• [TASK] At the line containing "fashion FB film", begin setting down the entries exactly, and stop only after the last line.
------ GIVEN RECORDS
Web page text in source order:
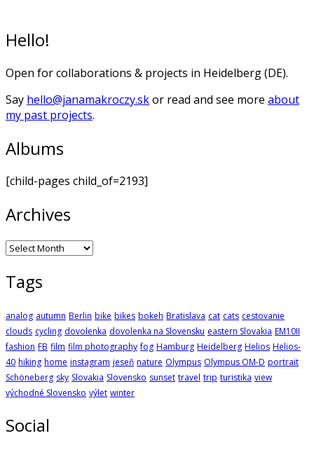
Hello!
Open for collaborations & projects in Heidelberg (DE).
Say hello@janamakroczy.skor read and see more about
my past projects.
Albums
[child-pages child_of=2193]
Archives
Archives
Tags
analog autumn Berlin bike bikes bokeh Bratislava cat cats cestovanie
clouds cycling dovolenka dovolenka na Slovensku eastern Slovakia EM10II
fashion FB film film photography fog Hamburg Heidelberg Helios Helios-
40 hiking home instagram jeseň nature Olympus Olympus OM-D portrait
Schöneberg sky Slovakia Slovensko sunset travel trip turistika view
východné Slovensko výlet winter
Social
------------
• [PROBLEM SOLUTION]
fashion FB film film photography fog Hamburg Heidelberg Helios Helios-
40 hiking home instagram jeseň nature Olympus Olympus OM-D portrait
Schöneberg sky Slovakia Slovensko sunset travel trip turistika view
východné Slovensko výlet winter
Social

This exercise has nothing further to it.